[Dataset records]
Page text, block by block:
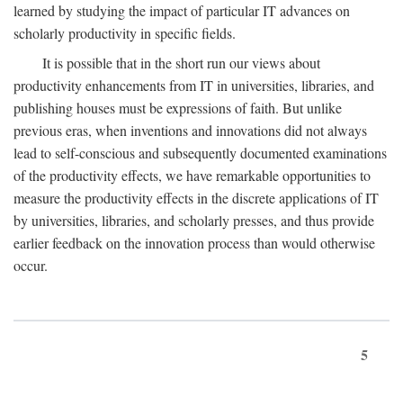
learned by studying the impact of particular IT advances on
scholarly productivity in specific fields.
It is possible that in the short run our views about
productivity enhancements from IT in universities, libraries, and
publishing houses must be expressions of faith. But unlike
previous eras, when inventions and innovations did not always
lead to self-conscious and subsequently documented examinations
of the productivity effects, we have remarkable opportunities to
measure the productivity effects in the discrete applications of IT
by universities, libraries, and scholarly presses, and thus provide
earlier feedback on the innovation process than would otherwise
occur.
5

WORK REQUEST
From the data above, copy each line where the string "universities" appears.

FINAL ANSWER
productivity enhancements from IT in universities, libraries, and
by universities, libraries, and scholarly presses, and thus provide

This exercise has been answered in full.